La détérioration de la situation sécuritaire et le quasi-effondrement des services de base plongent des millions d’Haïtiens dans un état de vulnérabilité profonde. Un rapport produit par le Bureau de la coordination des affaires humanitaires des Nations unies (OCHA) illustre bien la situation actuelle à laquelle la majorité de la population haïtienne fait face.

Plus de 89 000 personnes vivent dans 87 sites de déplacement. Parmi elles, 54 % sont des femmes et 34 % sont des enfants. 44 % de la population haïtienne souffrent d’insécurité alimentaire aiguë. Les affrontements ont perturbé l’accès à la nourriture et aggravé la situation déjà précaire. Avec la détresse des services de santé (L’Hôpital de l’Université d’État d’Haïti est fermé depuis le 30 mars et l’Hôpital universitaire de la Paix est débordé), l’accès aux médicaments devient difficile et rare. Nathalie, une septuagénaire, affirme ne plus pouvoir se procurer de médicaments. La seule pharmacie proche de chez elle, située près de l’Hôpital de l’Université d’État d’Haïti a été, elle aussi, la cible d’attaques de bandes criminelles.
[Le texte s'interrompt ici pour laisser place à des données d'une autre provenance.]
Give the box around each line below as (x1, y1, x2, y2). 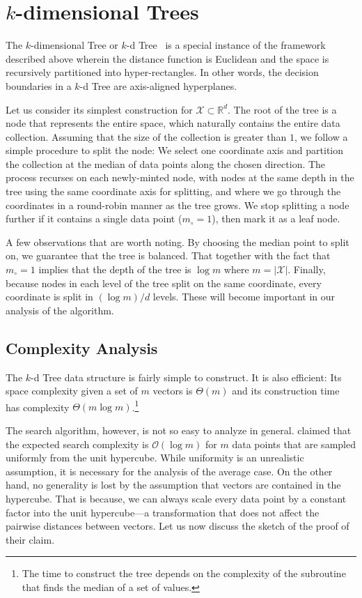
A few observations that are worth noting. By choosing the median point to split (6, 234, 349, 249)
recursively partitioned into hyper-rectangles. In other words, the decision (6, 65, 319, 79)
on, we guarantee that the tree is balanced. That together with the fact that (6, 248, 331, 263)
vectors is (152, 383, 193, 398)
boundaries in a (6, 78, 72, 93)
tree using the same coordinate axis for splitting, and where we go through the (6, 184, 341, 199)
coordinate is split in (6, 289, 93, 304)
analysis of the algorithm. (6, 302, 114, 317)
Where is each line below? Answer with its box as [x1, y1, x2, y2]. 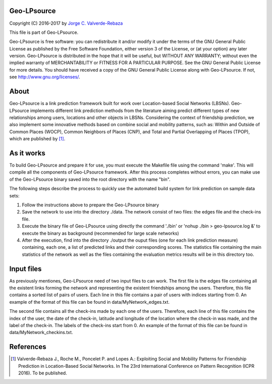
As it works [9, 149, 45, 157]
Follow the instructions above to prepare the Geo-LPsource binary [22, 202, 159, 208]
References [9, 343, 46, 351]
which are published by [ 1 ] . [9, 136, 65, 142]
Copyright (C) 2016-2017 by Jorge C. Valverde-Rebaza [9, 20, 123, 26]
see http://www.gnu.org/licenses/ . [9, 74, 81, 80]
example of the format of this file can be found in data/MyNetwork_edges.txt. [9, 299, 170, 305]
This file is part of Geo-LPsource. [9, 29, 79, 35]
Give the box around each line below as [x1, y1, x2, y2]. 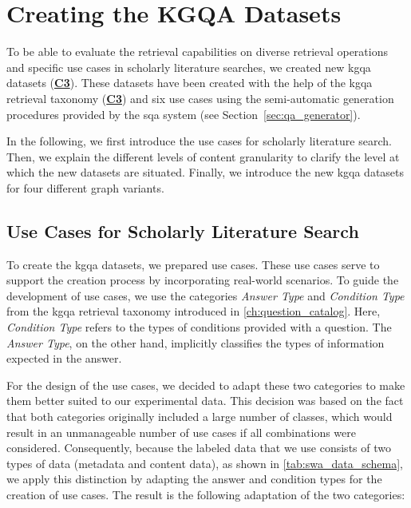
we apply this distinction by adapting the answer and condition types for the [6, 470, 382, 487]
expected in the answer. [6, 350, 122, 367]
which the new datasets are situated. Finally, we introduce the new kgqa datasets [6, 164, 405, 181]
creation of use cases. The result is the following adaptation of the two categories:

Rappelons-le, l’insécurité fait rage dans le pays depuis la mort du président Jovenel Moïse, en 2021. Depuis lors, le pays a été le théâtre d’innombrables cas d’enlèvements, de meurtres, d’actes criminels et violents dont la population civile en est la principale victime. Pour faire face à cette insécurité grandissante, le gouvernement d’Ariel Henry avait appelé à l’aide les Nations Unies et des pays amis. Ils se sont entendus, après plusieurs négociations, sur l’envoi d’une force multinationale dirigée par le Kenya. Cependant, la mission a été suspendue le 12 mars dernier avec la démission du Premier ministre.

Toujours à l’affiche, l’insécurité s’amplifie avec la concrétisation de plusieurs promesses faites par les gangs armés telles que l’attaque contre le Pénitencier National de Port-au-Prince occasionnant l’évasion de 4 000 prisonniers. En réponse, la PNH a pu démanteler certains foyers de gangs, récupérer certaines zones et quelques munitions. Insuffisant ! Actuellement, le pays est bloqué, en attente de la mise en place d’un Conseil présidentiel. Projet qui, jusqu’à présent, avance à pas de tortue.